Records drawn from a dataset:
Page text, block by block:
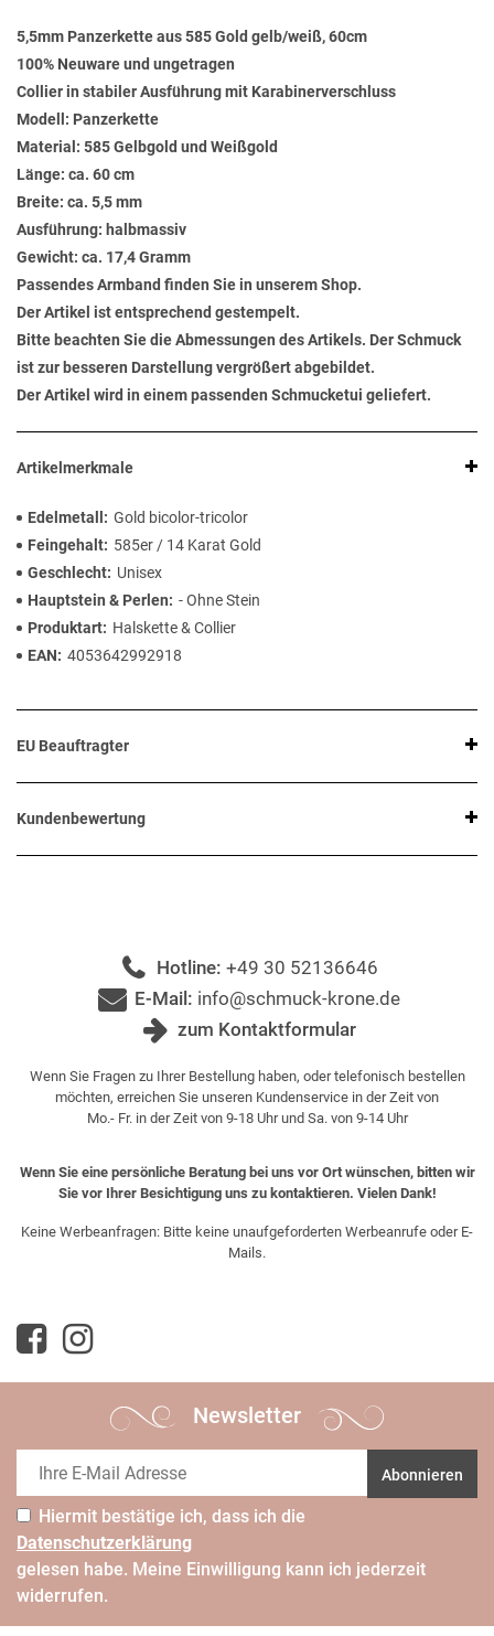
5,5mm Panzerkette aus 585 Gold gelb/weiß, 60cm
100% Neuware und ungetragen
Collier in stabiler Ausführung mit Karabinerverschluss
Modell: Panzerkette
Material: 585 Gelbgold und Weißgold
Länge: ca. 60 cm
Breite: ca. 5,5 mm
Ausführung: halbmassiv
Gewicht: ca. 17,4 Gramm
Passendes Armband finden Sie in unserem Shop.
Der Artikel ist entsprechend gestempelt.
Bitte beachten Sie die Abmessungen des Artikels. Der Schmuck
ist zur besseren Darstellung vergrößert abgebildet.
Der Artikel wird in einem passenden Schmucketui geliefert.
Artikelmerkmale
Edelmetall
Gold bicolor-tricolor
Feingehalt
585er / 14 Karat Gold
Geschlecht
Unisex
Hauptstein & Perlen
- Ohne Stein
Produktart
Halskette & Collier
EAN
4053642992918
EU Beauftragter
Kundenbewertung
Hotline: +49 30 52136646
E-Mail: info@schmuck-krone.de
zum Kontaktformular
Wenn Sie Fragen zu Ihrer Bestellung haben, oder telefonisch bestellen
möchten, erreichen Sie unseren Kundenservice in der Zeit von
Mo.- Fr. in der Zeit von 9-18 Uhr und Sa. von 9-14 Uhr
Wenn Sie eine persönliche Beratung bei uns vor Ort wünschen, bitten wir
Sie vor Ihrer Besichtigung uns zu kontaktieren. Vielen Dank!
Keine Werbeanfragen: Bitte keine unaufgeforderten Werbeanrufe oder E-
Mails.
Newsletter
Abonnieren
Hiermit bestätige ich, dass ich die
Daten­schutz­erklärung
gelesen habe. Meine Einwilligung kann ich jederzeit
widerrufen.

What the task requires: Every record above should come back exactly, but without its pictures.

Answer for this exercise:
Page text, block by block:
5,5mm Panzerkette aus 585 Gold gelb/weiß, 60cm
100% Neuware und ungetragen
Collier in stabiler Ausführung mit Karabinerverschluss
Modell: Panzerkette
Material: 585 Gelbgold und Weißgold
Länge: ca. 60 cm
Breite: ca. 5,5 mm
Ausführung: halbmassiv
Gewicht: ca. 17,4 Gramm
Passendes Armband finden Sie in unserem Shop.
Der Artikel ist entsprechend gestempelt.
Bitte beachten Sie die Abmessungen des Artikels. Der Schmuck
ist zur besseren Darstellung vergrößert abgebildet.
Der Artikel wird in einem passenden Schmucketui geliefert.
Artikelmerkmale
Edelmetall
Gold bicolor-tricolor
Feingehalt
585er / 14 Karat Gold
Geschlecht
Unisex
Hauptstein & Perlen
- Ohne Stein
Produktart
Halskette & Collier
EAN
4053642992918
EU Beauftragter
Kundenbewertung
Hotline: +49 30 52136646
E-Mail: info@schmuck-krone.de
zum Kontaktformular
Wenn Sie Fragen zu Ihrer Bestellung haben, oder telefonisch bestellen
möchten, erreichen Sie unseren Kundenservice in der Zeit von
Mo.- Fr. in der Zeit von 9-18 Uhr und Sa. von 9-14 Uhr
Wenn Sie eine persönliche Beratung bei uns vor Ort wünschen, bitten wir
Sie vor Ihrer Besichtigung uns zu kontaktieren. Vielen Dank!
Keine Werbeanfragen: Bitte keine unaufgeforderten Werbeanrufe oder E-
Mails.
Newsletter
Abonnieren
Hiermit bestätige ich, dass ich die
Daten­schutz­erklärung
gelesen habe. Meine Einwilligung kann ich jederzeit
widerrufen.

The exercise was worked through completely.